When you find the line with "capacitive or inductive" among the records below, reproduce it and each line after it exactly, ending with the line with "Non-integrated buck converters".

---

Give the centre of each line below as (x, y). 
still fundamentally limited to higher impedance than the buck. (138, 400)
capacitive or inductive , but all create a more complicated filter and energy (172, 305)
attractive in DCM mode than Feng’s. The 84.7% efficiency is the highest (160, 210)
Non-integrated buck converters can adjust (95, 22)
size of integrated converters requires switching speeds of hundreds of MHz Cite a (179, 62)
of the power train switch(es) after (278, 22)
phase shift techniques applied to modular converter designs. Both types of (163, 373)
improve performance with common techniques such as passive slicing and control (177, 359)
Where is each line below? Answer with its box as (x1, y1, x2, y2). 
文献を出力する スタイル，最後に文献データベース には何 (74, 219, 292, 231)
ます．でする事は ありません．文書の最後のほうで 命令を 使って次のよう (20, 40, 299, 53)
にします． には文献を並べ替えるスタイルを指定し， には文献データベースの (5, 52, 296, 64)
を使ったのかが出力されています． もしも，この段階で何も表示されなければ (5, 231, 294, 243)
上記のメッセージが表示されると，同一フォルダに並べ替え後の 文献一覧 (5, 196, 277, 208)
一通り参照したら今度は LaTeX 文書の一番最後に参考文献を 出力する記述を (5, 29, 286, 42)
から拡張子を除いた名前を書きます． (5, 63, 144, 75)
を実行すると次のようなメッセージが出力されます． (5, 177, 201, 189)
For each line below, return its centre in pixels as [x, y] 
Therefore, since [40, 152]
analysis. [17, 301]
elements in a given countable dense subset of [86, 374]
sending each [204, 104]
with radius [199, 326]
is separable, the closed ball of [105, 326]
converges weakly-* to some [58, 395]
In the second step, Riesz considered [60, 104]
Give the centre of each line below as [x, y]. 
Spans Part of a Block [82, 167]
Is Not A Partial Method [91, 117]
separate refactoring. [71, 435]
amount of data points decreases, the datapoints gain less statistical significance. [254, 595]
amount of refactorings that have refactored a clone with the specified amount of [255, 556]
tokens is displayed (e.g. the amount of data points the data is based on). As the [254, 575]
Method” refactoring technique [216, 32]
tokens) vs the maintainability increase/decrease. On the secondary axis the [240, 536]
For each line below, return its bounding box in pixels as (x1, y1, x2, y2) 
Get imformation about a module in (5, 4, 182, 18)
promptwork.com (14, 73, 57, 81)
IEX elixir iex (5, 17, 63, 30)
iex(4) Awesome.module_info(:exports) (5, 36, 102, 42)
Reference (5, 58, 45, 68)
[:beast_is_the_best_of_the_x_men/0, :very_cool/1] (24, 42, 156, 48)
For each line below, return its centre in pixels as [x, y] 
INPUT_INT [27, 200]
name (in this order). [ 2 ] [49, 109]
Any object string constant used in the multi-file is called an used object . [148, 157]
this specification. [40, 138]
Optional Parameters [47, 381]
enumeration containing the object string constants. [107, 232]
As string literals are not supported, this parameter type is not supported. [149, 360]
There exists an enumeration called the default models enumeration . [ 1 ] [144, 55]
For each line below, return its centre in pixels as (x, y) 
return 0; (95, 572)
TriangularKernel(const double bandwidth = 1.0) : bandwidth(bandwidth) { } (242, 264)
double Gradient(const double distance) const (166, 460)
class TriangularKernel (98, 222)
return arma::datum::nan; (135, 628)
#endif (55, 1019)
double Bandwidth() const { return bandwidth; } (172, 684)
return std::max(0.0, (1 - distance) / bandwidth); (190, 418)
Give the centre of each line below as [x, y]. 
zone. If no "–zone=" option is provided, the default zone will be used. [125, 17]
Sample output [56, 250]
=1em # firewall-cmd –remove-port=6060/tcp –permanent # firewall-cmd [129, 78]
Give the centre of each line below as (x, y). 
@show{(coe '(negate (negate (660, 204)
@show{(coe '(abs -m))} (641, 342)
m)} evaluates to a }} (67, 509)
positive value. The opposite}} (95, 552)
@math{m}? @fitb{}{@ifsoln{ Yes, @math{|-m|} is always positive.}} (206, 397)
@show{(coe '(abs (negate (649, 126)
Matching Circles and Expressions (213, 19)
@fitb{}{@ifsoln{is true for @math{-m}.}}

---

## RESPONSE TO THE TASK
capacitive or inductive , but all create a more complicated filter and energy (172, 305)
attractive in DCM mode than Feng’s. The 84.7% efficiency is the highest (160, 210)
Non-integrated buck converters can adjust (95, 22)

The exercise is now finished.